Barking Kitten

Fiction, musings on literature, food writing, and the occasional Friday cat blog. For lovers of serious literature, cooking, and eating.


Close to forty. Not cool. Politically left. Atheist. Happily married. No kids.

Saturday, September 23, 2006

Lamb, endless lamb

Last month a coworker gave me nearly twenty pounds of lamb, slaughtered on her farm in Central California. In previous posts I have discussed the strange state of the meat--weirdly cut, haphazardly frozen in disorganized chunks. This morning I pulled another lumpen, plastic-wrapped hunk from the freezer and allowed it to defrost; it looked like four chops, each differently sized. I trimmed them of fat and rubbed them with Molly Stevens' Moroccan Spice Rub:

1/2 tsp Fennel seeds (I don't have these in the house)
1/4 tsp coriander seeds
1/4 tsp black peppercorns
1/4 tsp allspice berries
3/4 tsp coarse salt
1/2 tsp ground ginger
1/4 tsp nutmeg (I don't like nutmeg, left it out)
1/4 tst cinnamon
Pinch tumeric
Pinch cayenne
Pinch saffron (can't stand the stuff.)

Toast the first four spices, then grind in grinder or mortar and pestle. Add the remaining spices to blend, then pat them on your lamb. Leave 12-24 hours.

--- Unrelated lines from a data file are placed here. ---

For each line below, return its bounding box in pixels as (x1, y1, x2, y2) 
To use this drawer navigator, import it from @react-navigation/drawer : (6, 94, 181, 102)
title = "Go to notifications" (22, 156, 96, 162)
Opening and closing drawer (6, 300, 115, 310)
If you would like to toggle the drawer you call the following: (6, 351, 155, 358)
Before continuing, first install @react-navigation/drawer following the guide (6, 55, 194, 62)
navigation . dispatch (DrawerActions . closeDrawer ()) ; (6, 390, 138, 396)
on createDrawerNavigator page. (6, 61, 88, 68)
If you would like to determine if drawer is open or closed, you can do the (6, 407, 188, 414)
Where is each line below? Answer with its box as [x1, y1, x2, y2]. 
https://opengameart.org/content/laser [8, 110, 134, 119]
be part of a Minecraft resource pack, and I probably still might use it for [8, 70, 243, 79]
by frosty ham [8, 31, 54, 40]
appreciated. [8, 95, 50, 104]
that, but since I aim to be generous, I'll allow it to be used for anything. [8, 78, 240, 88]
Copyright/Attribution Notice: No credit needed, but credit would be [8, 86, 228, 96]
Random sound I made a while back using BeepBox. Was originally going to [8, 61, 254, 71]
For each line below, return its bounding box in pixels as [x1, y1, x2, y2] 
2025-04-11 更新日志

I increased everything save the cinnamon to a half teaspoon, including the tumeric and cayenne. H-man and I have jaded palates.

Tomorrow I am supposed to braise all this with a sliced onion, butter, and stock.

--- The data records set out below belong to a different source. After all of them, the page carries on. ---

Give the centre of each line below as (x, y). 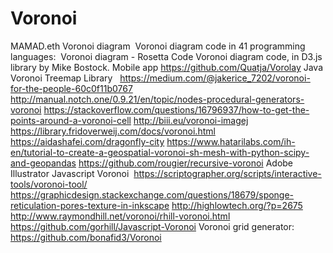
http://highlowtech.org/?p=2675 (237, 205)
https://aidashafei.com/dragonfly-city (87, 141)
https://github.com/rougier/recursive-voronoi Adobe (186, 163)
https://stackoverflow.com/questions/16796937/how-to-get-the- (176, 109)
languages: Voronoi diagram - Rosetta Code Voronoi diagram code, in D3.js (166, 56)
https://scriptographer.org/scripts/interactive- (227, 173)
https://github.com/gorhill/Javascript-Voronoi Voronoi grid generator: (152, 226)
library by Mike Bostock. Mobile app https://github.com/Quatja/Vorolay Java (167, 67)
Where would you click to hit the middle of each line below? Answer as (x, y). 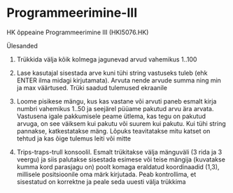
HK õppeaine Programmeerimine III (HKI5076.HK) (78, 32)
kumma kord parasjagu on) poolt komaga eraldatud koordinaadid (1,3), (118, 166)
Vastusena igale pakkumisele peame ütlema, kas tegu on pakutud (111, 116)
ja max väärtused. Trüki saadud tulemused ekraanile (92, 87)
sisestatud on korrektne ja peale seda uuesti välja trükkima (101, 181)
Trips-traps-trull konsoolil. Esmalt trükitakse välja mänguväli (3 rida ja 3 (119, 152)
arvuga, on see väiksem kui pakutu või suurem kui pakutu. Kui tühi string (121, 123)
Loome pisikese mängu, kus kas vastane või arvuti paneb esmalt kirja (116, 101)
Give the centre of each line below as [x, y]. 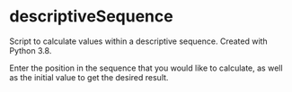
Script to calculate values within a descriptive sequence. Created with [138, 41]
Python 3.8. [31, 50]
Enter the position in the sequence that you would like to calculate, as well [146, 68]
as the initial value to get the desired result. [89, 77]

This should go well with the leftovers from last night's eggplant adventure--baked eggplants and tomatoes with bread crumbs and basil. This from Paul Bertolli's Chez Panisse Cooking, and while not difficult, it's fussy and requires a lot of time.

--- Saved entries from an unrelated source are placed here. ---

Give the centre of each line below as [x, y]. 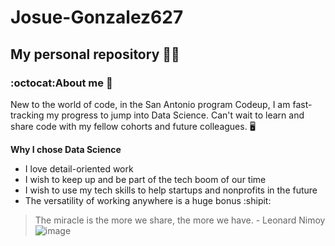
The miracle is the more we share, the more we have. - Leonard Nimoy [180, 220]
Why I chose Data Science [66, 149]
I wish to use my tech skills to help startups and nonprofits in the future [171, 190]
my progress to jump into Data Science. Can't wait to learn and [175, 115]
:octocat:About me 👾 [61, 83]
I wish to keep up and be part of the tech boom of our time [145, 179]
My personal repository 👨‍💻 [95, 54]
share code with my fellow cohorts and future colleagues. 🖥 [133, 126]
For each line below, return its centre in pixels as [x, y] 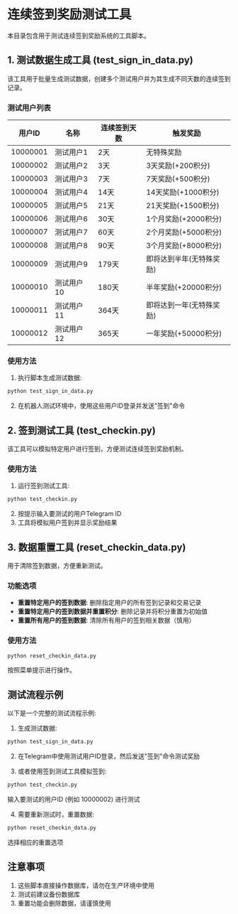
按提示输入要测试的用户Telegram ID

The full recipe is on pages 94-95 of the text. Suffice to say it involves peeling fresh eggplant (not very easy), slicing them, precooking them in a 400 degree oven, boiling tomatoes to skin them (forget it), slicing those, making a vinaigrette of olive oil, red wine vinegar, basil (we had almost none: kitty had eaten most of the plant) and garlic. I chopped, prebaked, slilced everything into half moons, artfully arranged, drizzled vinaigrette. Tore up some sourdough bread for the crumbs, layered, baked. Oh, yeah, and then there was the parmesan cheese sprinked across the top. It turned out fine, if rather messy.

Stay tuned for the glossy photos of perfectly prepared and plated meals, complete with me looking like Tamasin Day-Lewis, windblown, sexy, with nary a greasepot on my Prada apron.

The next day (that is, today...)

Browned the lamb, then I sauteed a shallot (you may recall Hockeyman's aversion to onion) with some garlic. Added a cup of chicken broth. Cooked in a 300 degree oven for one hour and fifteen minutes. The result:

Hockeyman pronounced it excellent. I thought it was okay but not great. I'm just never going to be the sort of person who likes cinnamon with her dinner.

Alas, I am not having a Tamasin day, and my Prada apron is in the wash.

Ever alert, lest we require his assistance.